After UN secretary-general Koffi Annan visited Khartoum in 1998, the government promised to allow relief flights to the Nuba Mountains. It was not until after a year's wait that a UN team was allowed to go the Nuba Mountains to assess the situation. By last December, the team had completed its findings and made recommendations on what should be done to ameliorate the bad situation. It is now the second month of the New Year, yet no known relief operations have been allowed to reach this region desperately crying for international intervention.

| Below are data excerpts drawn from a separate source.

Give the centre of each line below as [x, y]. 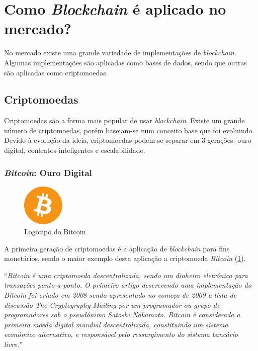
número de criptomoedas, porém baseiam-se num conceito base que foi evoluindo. [129, 130]
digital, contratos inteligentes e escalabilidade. [75, 150]
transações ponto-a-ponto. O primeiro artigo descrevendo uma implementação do [128, 285]
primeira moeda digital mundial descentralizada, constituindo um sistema [116, 324]
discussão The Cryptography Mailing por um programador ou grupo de [112, 304]
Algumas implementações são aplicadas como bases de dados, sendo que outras [125, 62]
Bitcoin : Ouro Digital [48, 172]
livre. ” [13, 344]

Solidarity with people in distress
The SCBRC Task Force sent a message of condolence to the bereaved families and thanked all the organisations and people who continue to risk their lives in showing solidarity with the Nuba people. The Task Force further condemned all other acts of violence against the civilian populations in the Nuba Mountains and southern Sudan by conventional or chemical weapons.

Charles Omondi

Stand on south Sudan wrong

The opposition of some NGOs working in south Sudan to the US government's humanitarian gesture towards south Sudan as reported recently was a very unfortunate action.

While south Sudan appreciates any genuine humanitarian aid to its oppressed and hungry people, it, however, deplores any aid done mainly on self-interest and profit.

In any conflict the line between neutrality and involvement is very thin indeed. The south Sudan situation must be compared with Kosovo in the Balkans and East Timor in South East Asia.

For 200 years the people of south Sudan have always been under foreign oppression. The domination took place in three phases. One, people were humiliated and enslaved by the Turks, Arabs and some Europeans. Two, they were colonised by the British and Egyptian condominium. Three, they are being oppressed and dominated by Northern Sudan under the knowledge of the UN and the OAU. Domination is humiliation of the people, which causes much pain and suffering.

Today, south Sudan is the only region in Africa, which is still under foreign oppression and domination. It struggles for fundamental justice, that is freedom and human dignity just like any other human beings on earth. Its poverty is man-made and needs to be challenged.

The UN and OAU do not want to recognise south Sudan as a state. The people of south Sudan do not agree. In the Juba Conference of 1947, south Sudan rejected unity with north Sudan. The independence of Sudan on January 1, 1956 did not include South Sudan. The UN and OAU need to recognise the reality. The clause in the OAU Charter to preserve colonial boundaries in Africa was an unfortunate development in the freedom struggle.

The SPLM/A is de facto in charge of south Sudan. It needs to dialogue with those NGOs which seem not to understand the legitimate struggle of south Sudan for freedom and dignity. In case one is unsympathetic to the noble cause then one has no reason to work in south Sudan.